What you will do
In the entries that follow, find the line containing "Type system (7, 480, 169, 517)" and the line containing "ProFTPd oder FileZilla", then retype exactly the lines from the first through the second, pictures excluded.

Data excerpts
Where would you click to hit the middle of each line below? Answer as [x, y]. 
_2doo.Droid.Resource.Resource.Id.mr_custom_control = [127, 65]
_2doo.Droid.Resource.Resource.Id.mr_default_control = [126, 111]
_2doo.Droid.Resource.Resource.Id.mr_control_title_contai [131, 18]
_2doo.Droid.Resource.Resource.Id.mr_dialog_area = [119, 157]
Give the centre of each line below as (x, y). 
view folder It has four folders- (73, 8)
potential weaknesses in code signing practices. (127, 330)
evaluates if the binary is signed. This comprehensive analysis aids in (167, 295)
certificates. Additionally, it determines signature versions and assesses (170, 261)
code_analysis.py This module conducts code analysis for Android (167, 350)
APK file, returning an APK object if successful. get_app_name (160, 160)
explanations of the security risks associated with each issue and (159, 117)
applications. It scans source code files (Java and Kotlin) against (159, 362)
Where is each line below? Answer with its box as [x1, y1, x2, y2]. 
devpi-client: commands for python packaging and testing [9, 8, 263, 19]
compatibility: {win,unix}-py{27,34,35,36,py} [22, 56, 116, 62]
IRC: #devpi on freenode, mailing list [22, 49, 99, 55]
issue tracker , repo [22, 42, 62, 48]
...
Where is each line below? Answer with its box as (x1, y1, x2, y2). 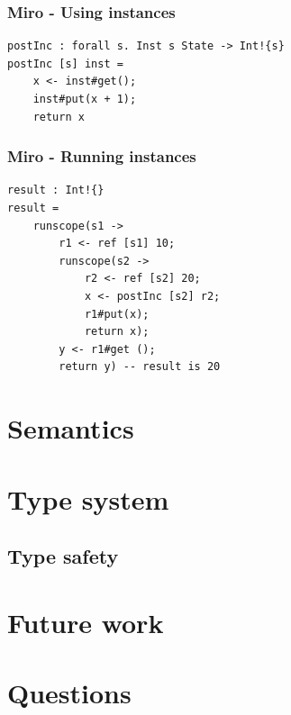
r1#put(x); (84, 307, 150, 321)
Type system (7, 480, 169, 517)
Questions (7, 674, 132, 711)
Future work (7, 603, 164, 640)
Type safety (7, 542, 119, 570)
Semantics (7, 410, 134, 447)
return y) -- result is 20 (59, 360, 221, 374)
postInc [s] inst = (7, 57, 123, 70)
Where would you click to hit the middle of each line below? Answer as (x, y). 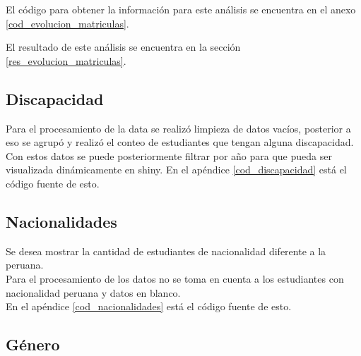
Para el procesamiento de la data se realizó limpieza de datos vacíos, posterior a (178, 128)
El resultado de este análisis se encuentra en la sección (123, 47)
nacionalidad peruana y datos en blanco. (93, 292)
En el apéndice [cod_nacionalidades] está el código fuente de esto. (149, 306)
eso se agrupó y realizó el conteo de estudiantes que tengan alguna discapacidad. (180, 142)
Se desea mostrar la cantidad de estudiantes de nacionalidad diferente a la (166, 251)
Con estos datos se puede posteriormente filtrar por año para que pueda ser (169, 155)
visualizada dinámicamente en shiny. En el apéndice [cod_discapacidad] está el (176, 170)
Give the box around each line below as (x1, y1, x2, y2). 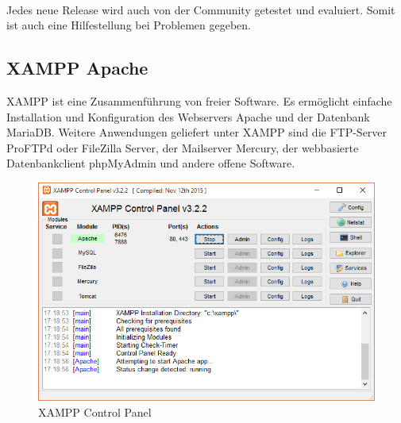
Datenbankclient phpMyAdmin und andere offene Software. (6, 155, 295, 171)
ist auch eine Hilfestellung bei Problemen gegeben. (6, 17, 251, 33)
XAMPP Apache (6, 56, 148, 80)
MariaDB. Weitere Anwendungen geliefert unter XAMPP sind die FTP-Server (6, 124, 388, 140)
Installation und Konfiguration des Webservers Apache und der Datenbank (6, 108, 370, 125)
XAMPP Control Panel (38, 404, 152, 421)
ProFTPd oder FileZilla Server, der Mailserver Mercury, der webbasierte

Task solution
Type system (7, 480, 169, 517)
Questions (7, 674, 132, 711)
Future work (7, 603, 164, 640)
Type safety (7, 542, 119, 570)
Semantics (7, 410, 134, 447)
return y) -- result is 20 (59, 360, 221, 374)
postInc [s] inst = (7, 57, 123, 70)
Where would you click to hit the middle of each line below? Answer as (x, y). 
Para el procesamiento de la data se realizó limpieza de datos vacíos, posterior a (178, 128)
El resultado de este análisis se encuentra en la sección (123, 47)
nacionalidad peruana y datos en blanco. (93, 292)
En el apéndice [cod_nacionalidades] está el código fuente de esto. (149, 306)
eso se agrupó y realizó el conteo de estudiantes que tengan alguna discapacidad. (180, 142)
Se desea mostrar la cantidad de estudiantes de nacionalidad diferente a la (166, 251)
Con estos datos se puede posteriormente filtrar por año para que pueda ser (169, 155)
visualizada dinámicamente en shiny. En el apéndice [cod_discapacidad] está el (176, 170)
Give the box around each line below as (x1, y1, x2, y2). 
Datenbankclient phpMyAdmin und andere offene Software. (6, 155, 295, 171)
ist auch eine Hilfestellung bei Problemen gegeben. (6, 17, 251, 33)
XAMPP Apache (6, 56, 148, 80)
MariaDB. Weitere Anwendungen geliefert unter XAMPP sind die FTP-Server (6, 124, 388, 140)
Installation und Konfiguration des Webservers Apache und der Datenbank (6, 108, 370, 125)
XAMPP Control Panel (38, 404, 152, 421)
ProFTPd oder FileZilla Server, der Mailserver Mercury, der webbasierte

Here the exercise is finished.